Se Morro do Céu e Avenida Brasília
Formosa esbarravam nas limitações de seu próprio
projeto (em um caso, filmando a busca por um tema; no outro, provocando-o
em conexões que o mundo não oferecia), O Céu
sobre os Ombros avança não só ao tematizar
essas próprias limitações, mas também
ao promover um encontro um tanto improvável entre o cinema
de modulações que vemos em Adeus ao Sul,
de Hou Hsiao-hsien, e Ossos, de Pedro Costa (filme aqui
muito evocado pela plasticidade pálida de seus tons, embora
eles sejam sensivelmente mais quentes do que a palheta de cinzas
do filme de Pedro Costa) com o ethos realizador de Eduardo
Coutinho: não há ser humano que se permita reduzir
aos limites de uma personagem. É justo, portanto, que as
personagens e o filme expressem isso, apontando sempre para fora,
esbarrando nos limites inventados do quadro, dos cortes e da duração
- por vezes com resultados um tanto frustrantes para um filme
de dramaturgia, especialmente claro na ausência de um final:
O Céu sobre os Ombros não acaba; pára.
Neste
encontro entre o controle e o descontrole, O Céu sobre
os Ombros faz diversas operações de re-significação
que destacam essa relação, seja por meio da montagem
ou do uso da música - especialmente forte quando salta da
diegese para a não-diegese, no plano em que Murari Krishna
anda de skate pelas ruas da cidade.
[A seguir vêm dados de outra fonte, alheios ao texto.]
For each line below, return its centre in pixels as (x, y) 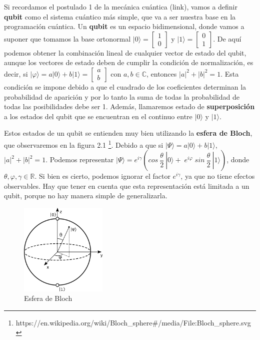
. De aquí (227, 38)
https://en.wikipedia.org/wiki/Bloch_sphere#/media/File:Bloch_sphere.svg (133, 322)
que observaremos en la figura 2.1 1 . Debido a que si (84, 144)
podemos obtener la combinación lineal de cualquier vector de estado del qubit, (125, 52)
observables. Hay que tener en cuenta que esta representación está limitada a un (127, 186)
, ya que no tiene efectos (218, 176)
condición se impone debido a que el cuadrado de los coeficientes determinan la (125, 86)
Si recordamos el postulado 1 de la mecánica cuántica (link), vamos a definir (121, 7)

Em um dos momentos mais bonitos
do filme, uma panorâmica por uma paisagem aos poucos a re-situa
como um papel de parede no serviço de atendimento onde trabalha
Murari Krishna, que vemos sentado frente ao falso parque. Em um
único plano, Sérgio Borges realiza o jogo de dentro/fora
que Tiago Mata Machado expõe como conceito, e que isso aconteça
no contato com um cenário real (e não construído
para o filme) só reafirma a força do procedimento.